(Records from a collection)
_ _ _
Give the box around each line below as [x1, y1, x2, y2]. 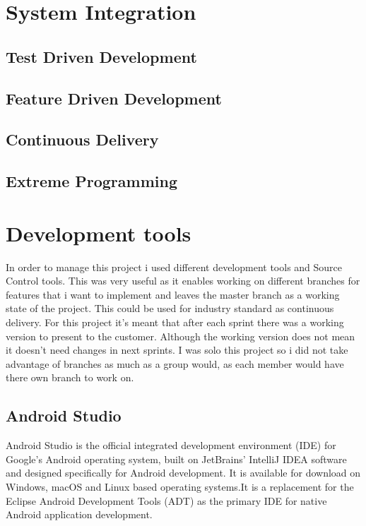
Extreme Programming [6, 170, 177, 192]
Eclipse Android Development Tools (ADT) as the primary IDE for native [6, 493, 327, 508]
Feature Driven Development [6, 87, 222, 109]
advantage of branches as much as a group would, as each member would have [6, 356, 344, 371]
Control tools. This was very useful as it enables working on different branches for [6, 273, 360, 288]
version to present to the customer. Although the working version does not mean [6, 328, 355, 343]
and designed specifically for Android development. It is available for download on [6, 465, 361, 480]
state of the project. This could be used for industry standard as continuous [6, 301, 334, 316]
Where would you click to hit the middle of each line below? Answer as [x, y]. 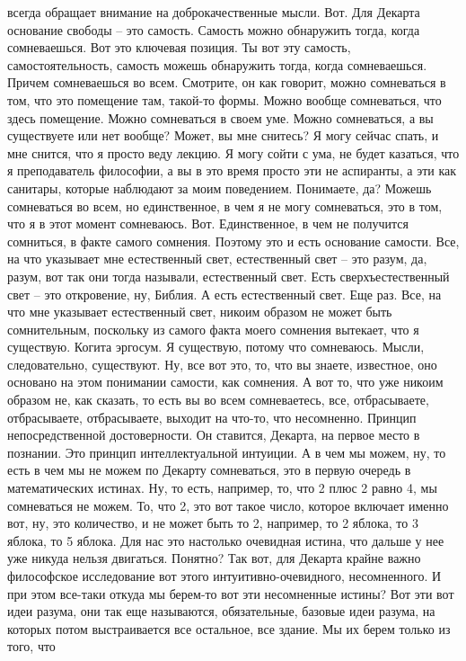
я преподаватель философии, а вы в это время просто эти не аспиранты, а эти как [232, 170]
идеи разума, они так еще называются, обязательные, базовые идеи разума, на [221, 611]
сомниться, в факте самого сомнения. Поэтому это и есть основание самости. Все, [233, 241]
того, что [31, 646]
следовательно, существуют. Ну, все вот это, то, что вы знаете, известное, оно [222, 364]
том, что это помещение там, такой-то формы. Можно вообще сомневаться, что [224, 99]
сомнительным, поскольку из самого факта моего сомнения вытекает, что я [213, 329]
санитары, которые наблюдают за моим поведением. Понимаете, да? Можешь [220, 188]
_ _ _
How to complete this task:
A faithful copy of each entry is required, and no picture may be carried into it.

Result of this task:
Give the box around each line below as [x1, y1, x2, y2]. 
Extreme Programming [6, 170, 177, 192]
Eclipse Android Development Tools (ADT) as the primary IDE for native [6, 493, 327, 508]
Feature Driven Development [6, 87, 222, 109]
advantage of branches as much as a group would, as each member would have [6, 356, 344, 371]
Control tools. This was very useful as it enables working on different branches for [6, 273, 360, 288]
version to present to the customer. Although the working version does not mean [6, 328, 355, 343]
and designed specifically for Android development. It is available for download on [6, 465, 361, 480]
state of the project. This could be used for industry standard as continuous [6, 301, 334, 316]
Where would you click to hit the middle of each line below? Answer as [x, y]. 
я преподаватель философии, а вы в это время просто эти не аспиранты, а эти как [232, 170]
идеи разума, они так еще называются, обязательные, базовые идеи разума, на [221, 611]
сомниться, в факте самого сомнения. Поэтому это и есть основание самости. Все, [233, 241]
того, что [31, 646]
следовательно, существуют. Ну, все вот это, то, что вы знаете, известное, оно [222, 364]
том, что это помещение там, такой-то формы. Можно вообще сомневаться, что [224, 99]
сомнительным, поскольку из самого факта моего сомнения вытекает, что я [213, 329]
санитары, которые наблюдают за моим поведением. Понимаете, да? Можешь [220, 188]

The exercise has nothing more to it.